▶ _Data extract_:
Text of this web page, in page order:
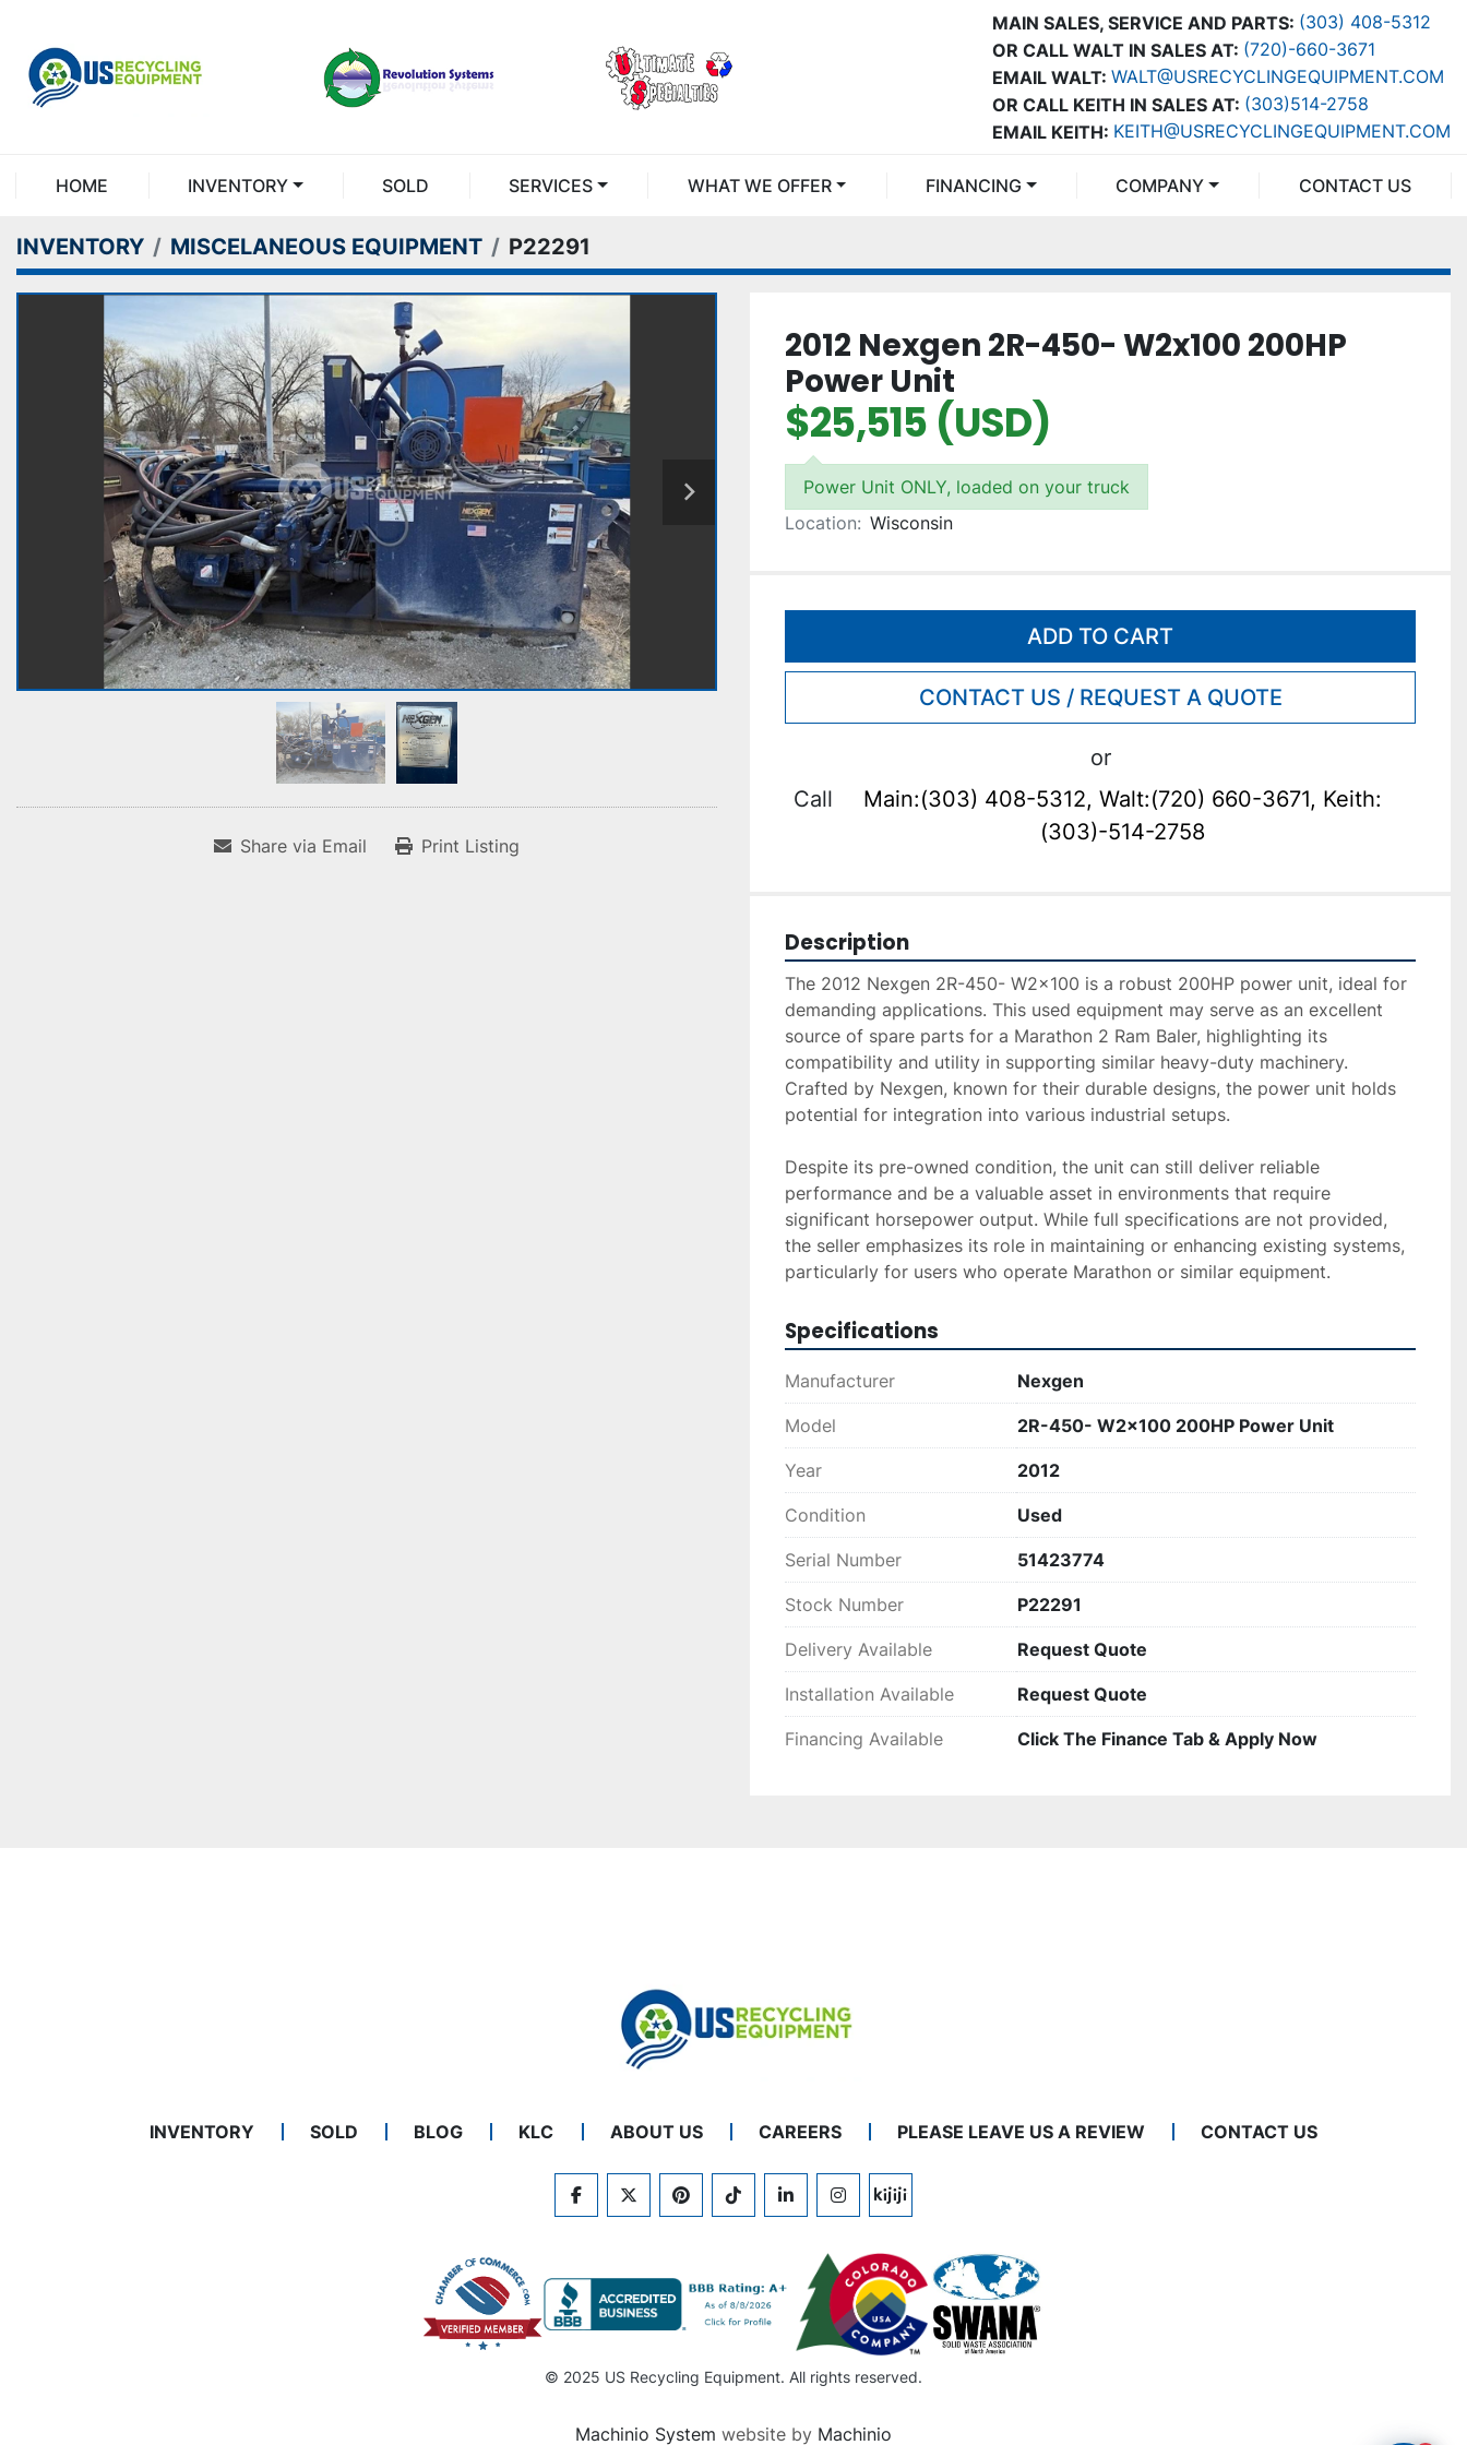
MAIN SALES, SERVICE AND PARTS: (303) 408-5312
OR CALL WALT IN SALES AT: (720)-660-3671
OR CALL KEITH IN SALES AT: (303)514-2758
EMAIL WALT: WALT@USRECYCLINGEQUIPMENT.COM
EMAIL KEITH: KEITH@USRECYCLINGEQUIPMENT.COM
HOME INVENTORY SOLD SERVICES WHAT WE OFFER FINANCING COMPANY CONTACT US
INVENTORY MISCELANEOUS EQUIPMENT P22291
Share via Email Print Listing
2012 Nexgen 2R-450- W2x100 200HP
Power Unit
$25,515 (USD)
Power Unit ONLY, loaded on your truck
Location: Wisconsin
ADD TO CART
CONTACT US / REQUEST A QUOTE
or
Call
Main:(303) 408-5312, Walt:(720) 660-3671, Keith:
(303)-514-2758
Description
The 2012 Nexgen 2R-450- W2x100 is a robust 200HP power unit, ideal for
demanding applications. This used equipment may serve as an excellent
source of spare parts for a Marathon 2 Ram Baler, highlighting its
compatibility and utility in supporting similar heavy-duty machinery.
Crafted by Nexgen, known for their durable designs, the power unit holds
potential for integration into various industrial setups.
Despite its pre-owned condition, the unit can still deliver reliable
performance and be a valuable asset in environments that require
significant horsepower output. While full specifications are not provided,
the seller emphasizes its role in maintaining or enhancing existing systems,
particularly for users who operate Marathon or similar equipment.
Specifications
Manufacturer Nexgen
Model 2R-450- W2x100 200HP Power Unit
Year 2012
Condition Used
Serial Number 51423774
Stock Number P22291
Delivery Available Request Quote
Installation Available Request Quote
Financing Available Click The Finance Tab & Apply Now
INVENTORY SOLD BLOG KLC ABOUT US CAREERS PLEASE LEAVE US A REVIEW CONTACT US
FACEBOOKTWITTERPINTERESTTIKTOKLINKEDININSTAGRAM
KIJIJI
© 2025 US Recycling Equipment. All rights reserved.
Machinio System website by Machinio
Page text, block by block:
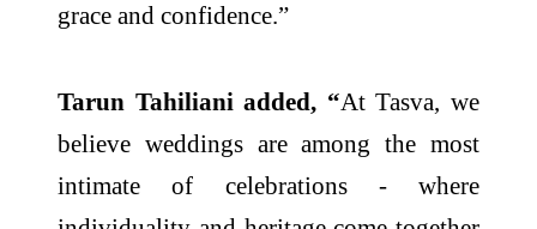
grace and confidence.”
Tarun Tahiliani added, “At Tasva, we
believe weddings are among the most
intimate of celebrations - where
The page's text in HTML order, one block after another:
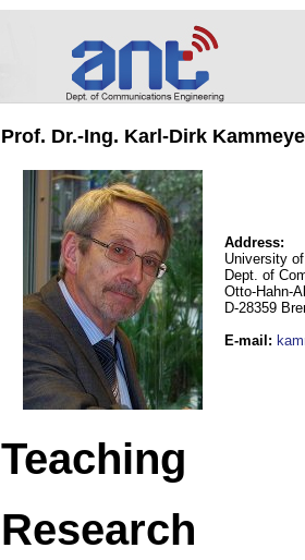
Prof. Dr.-Ing. Karl-Dirk
Address:
University
Dept. of
Otto-Hahn-
D-28359
E-mail :
Teaching
Research
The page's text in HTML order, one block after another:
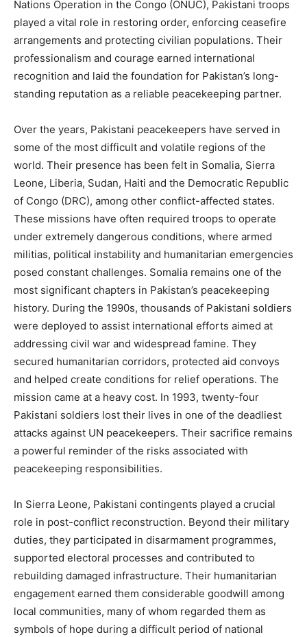
Nations Operation in the Congo (ONUC), Pakistani troops
played a vital role in restoring order, enforcing ceasefire
arrangements and protecting civilian populations. Their
professionalism and courage earned international
recognition and laid the foundation for Pakistan’s long-
standing reputation as a reliable peacekeeping partner.
Over the years, Pakistani peacekeepers have served in
some of the most difficult and volatile regions of the
world. Their presence has been felt in Somalia, Sierra
Leone, Liberia, Sudan, Haiti and the Democratic Republic
of Congo (DRC), among other conflict-affected states.
These missions have often required troops to operate
under extremely dangerous conditions, where armed
militias, political instability and humanitarian emergencies
posed constant challenges. Somalia remains one of the
most significant chapters in Pakistan’s peacekeeping
history. During the 1990s, thousands of Pakistani soldiers
were deployed to assist international efforts aimed at
addressing civil war and widespread famine. They
secured humanitarian corridors, protected aid convoys
and helped create conditions for relief operations. The
mission came at a heavy cost. In 1993, twenty-four
Pakistani soldiers lost their lives in one of the deadliest
attacks against UN peacekeepers. Their sacrifice remains
a powerful reminder of the risks associated with
peacekeeping responsibilities.
In Sierra Leone, Pakistani contingents played a crucial
role in post-conflict reconstruction. Beyond their military
duties, they participated in disarmament programmes,
supported electoral processes and contributed to
rebuilding damaged infrastructure. Their humanitarian
engagement earned them considerable goodwill among
local communities, many of whom regarded them as
symbols of hope during a difficult period of national
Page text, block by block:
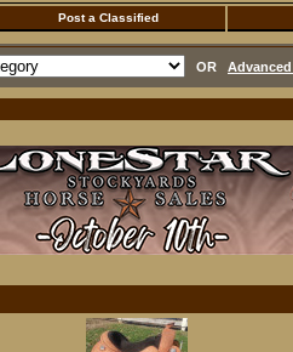
Post a Classified
OR
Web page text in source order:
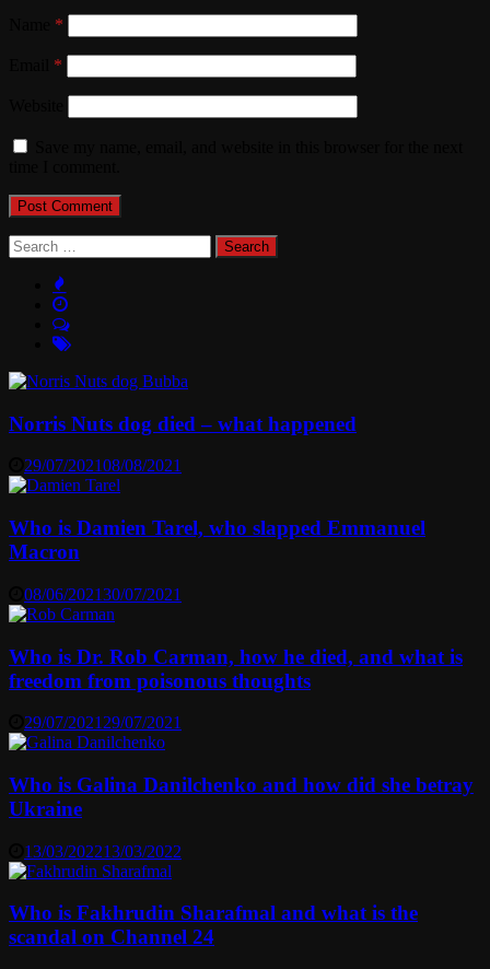
*
*
Search
for:
Norris Nuts dog died – what happened
29/07/202108/08/2021
Who is Damien Tarel, who slapped Emmanuel
Macron
08/06/202130/07/2021
Who is Dr. Rob Carman, how he died, and what is
freedom from poisonous thoughts
29/07/2021 29/07/2021
Who is Galina Danilchenko and how did she betray
Ukraine
13/03/202213/03/2022
Who is Fakhrudin Sharafmal and what is the
scandal on Channel 24
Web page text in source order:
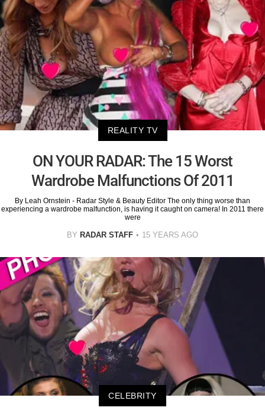
REALITY TV
ON YOUR RADAR: The 15 Worst
Wardrobe Malfunctions Of 2011
By Leah Ornstein - Radar Style & Beauty Editor The only thing worse than
experiencing a wardrobe malfunction, is having it caught on camera! In 2011 there
were
BY RADAR STAFF 15 YEARS AGO
CELEBRITY
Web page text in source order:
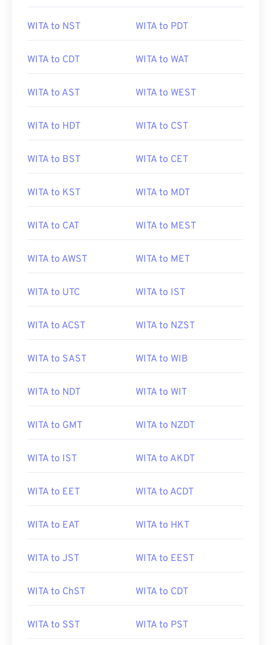
WITA to NST WITA to PDT
WITA to CDT WITA to WAT
WITA to AST WITA to WEST
WITA to HDT WITA to CST
WITA to BST WITA to CET
WITA to KST WITA to MDT
WITA to CAT WITA to MEST
WITA to AWST WITA to MET
WITA to UTC WITA to IST
WITA to ACST WITA to NZST
WITA to SAST WITA to WIB
WITA to NDT WITA to WIT
WITA to GMT WITA to NZDT
WITA to IST WITA to AKDT
WITA to EET WITA to ACDT
WITA to EAT WITA to HKT
WITA to JST WITA to EEST
WITA to ChST WITA to CDT
WITA to SST WITA to PST

▶ _What the task asks_: Lines from the one holding "WITA to KST WITA to MDT" to the end of the listing above are the only ones to transcribe. Keep each exactly as written.

▶ _Expected answer_:
WITA to KST WITA to MDT
WITA to CAT WITA to MEST
WITA to AWST WITA to MET
WITA to UTC WITA to IST
WITA to ACST WITA to NZST
WITA to SAST WITA to WIB
WITA to NDT WITA to WIT
WITA to GMT WITA to NZDT
WITA to IST WITA to AKDT
WITA to EET WITA to ACDT
WITA to EAT WITA to HKT
WITA to JST WITA to EEST
WITA to ChST WITA to CDT
WITA to SST WITA to PST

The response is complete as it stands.